▶ _PROMPT_: Show all the lines in the data below that include the word "Home".

Dataset records
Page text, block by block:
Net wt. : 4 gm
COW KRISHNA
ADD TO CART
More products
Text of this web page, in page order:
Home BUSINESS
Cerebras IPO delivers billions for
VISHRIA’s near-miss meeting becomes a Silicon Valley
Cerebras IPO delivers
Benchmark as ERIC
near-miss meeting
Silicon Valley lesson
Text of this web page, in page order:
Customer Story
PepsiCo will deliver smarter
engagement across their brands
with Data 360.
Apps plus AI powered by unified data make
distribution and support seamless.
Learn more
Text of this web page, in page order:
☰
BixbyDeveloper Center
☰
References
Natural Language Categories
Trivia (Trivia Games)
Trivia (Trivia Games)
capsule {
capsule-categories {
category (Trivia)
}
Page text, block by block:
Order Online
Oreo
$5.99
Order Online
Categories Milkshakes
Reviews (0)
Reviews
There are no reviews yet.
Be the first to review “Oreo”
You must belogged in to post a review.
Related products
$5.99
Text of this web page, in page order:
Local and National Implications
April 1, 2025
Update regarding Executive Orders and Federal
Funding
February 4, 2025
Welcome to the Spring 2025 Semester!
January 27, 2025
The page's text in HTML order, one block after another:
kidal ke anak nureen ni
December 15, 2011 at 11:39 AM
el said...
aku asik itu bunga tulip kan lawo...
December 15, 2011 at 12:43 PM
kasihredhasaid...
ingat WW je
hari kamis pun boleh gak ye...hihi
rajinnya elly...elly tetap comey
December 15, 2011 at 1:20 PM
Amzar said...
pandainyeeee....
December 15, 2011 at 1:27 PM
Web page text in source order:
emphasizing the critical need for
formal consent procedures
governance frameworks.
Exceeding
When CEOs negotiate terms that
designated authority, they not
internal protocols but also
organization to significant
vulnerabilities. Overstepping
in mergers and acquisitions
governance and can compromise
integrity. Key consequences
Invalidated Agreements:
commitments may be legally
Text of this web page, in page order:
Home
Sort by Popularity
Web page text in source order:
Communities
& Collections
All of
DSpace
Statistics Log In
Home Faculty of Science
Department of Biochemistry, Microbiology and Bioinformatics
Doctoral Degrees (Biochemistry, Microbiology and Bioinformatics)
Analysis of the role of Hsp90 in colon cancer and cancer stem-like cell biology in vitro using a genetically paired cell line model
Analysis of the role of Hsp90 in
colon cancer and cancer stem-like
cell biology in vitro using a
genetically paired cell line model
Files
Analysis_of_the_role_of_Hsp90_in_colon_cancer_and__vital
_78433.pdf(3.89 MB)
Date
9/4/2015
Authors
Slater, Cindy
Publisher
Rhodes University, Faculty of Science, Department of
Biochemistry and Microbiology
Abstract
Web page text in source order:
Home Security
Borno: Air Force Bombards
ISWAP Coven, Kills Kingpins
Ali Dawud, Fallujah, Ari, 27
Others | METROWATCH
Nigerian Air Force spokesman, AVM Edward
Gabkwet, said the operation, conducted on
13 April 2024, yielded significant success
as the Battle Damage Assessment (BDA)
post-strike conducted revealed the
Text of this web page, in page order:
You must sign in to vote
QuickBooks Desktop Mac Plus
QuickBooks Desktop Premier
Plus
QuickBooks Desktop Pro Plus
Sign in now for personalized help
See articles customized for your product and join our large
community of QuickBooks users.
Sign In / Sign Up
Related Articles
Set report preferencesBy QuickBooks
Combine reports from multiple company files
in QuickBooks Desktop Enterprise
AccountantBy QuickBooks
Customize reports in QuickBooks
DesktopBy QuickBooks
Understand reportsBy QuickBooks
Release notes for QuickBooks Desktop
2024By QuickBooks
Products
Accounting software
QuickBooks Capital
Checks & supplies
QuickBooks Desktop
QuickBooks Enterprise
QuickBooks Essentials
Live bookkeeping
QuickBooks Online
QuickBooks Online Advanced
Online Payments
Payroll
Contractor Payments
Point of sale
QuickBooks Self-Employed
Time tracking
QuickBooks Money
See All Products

▶ _RESPONSE AREA_:
Home BUSINESS
Home
Home Faculty of Science
Home Security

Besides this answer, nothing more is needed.